I wonder if the sugar thing might have attracted bees, which are necessary to pollinate the fruit. If the trees aren't sufficiently pollinated the fruit, if you get any, will be small. I understand many parts of the country are experiencing a lack of honey bees this year.


----------



## tyusclan (Jan 1, 2005)

gilberte said:


> I wonder if the sugar thing might have attracted bees, which are necessary to pollinate the fruit. If the trees aren't sufficiently pollinated the fruit, if you get any, will be small. I understand many parts of the country are experiencing a lack of honey bees this year.


Pollination was the first thing that came to my mind. Rita, are all the trees the same variety, or do you have a mix? Apples require a different variety as a pollinator. If they are all the same check with a local nursery or online to find out what variety is recommended to plant with those that you have. And, as gilberte said, bees are very important for apples to pollinate properly.


----------



## Rita (May 13, 2002)

Thanks for the ideas.
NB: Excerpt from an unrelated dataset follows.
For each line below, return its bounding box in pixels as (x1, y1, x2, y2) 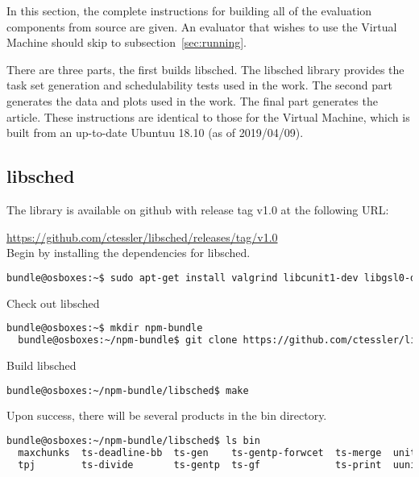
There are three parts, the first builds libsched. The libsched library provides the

Woodspirit I thought the spikes would be better since we have grass under the trees and thought the grass would use up all the fert. I see by your explanation the need for pruning. Spinner I think I'll try one tree with the sugar water solution. Tyusclan I have 3 different varieties and one tree is a 5 in l so I don't think that is the problem. They didn't bloom until I put horseshoes in the branches (a hint I got on this Forum). Guess I'll put enough fert. on for the grass AND the trees. Rita


----------